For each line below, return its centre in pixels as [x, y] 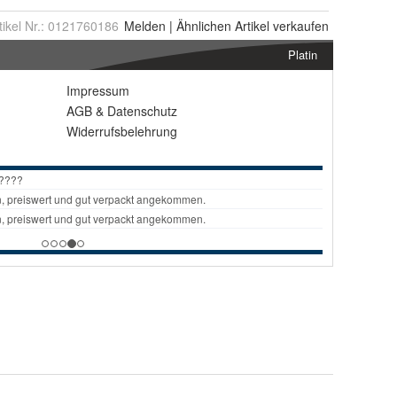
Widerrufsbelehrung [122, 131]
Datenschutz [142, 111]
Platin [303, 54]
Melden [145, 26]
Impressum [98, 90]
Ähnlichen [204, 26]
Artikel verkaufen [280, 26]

What is required: Copy the material above word for word, images excluded.

Answer to the exercise:
For each line below, return its centre in pixels as [x, y] 
Widerrufsbelehrung [122, 131]
Datenschutz [142, 111]
Platin [303, 54]
Melden [145, 26]
Impressum [98, 90]
Ähnlichen [204, 26]
Artikel verkaufen [280, 26]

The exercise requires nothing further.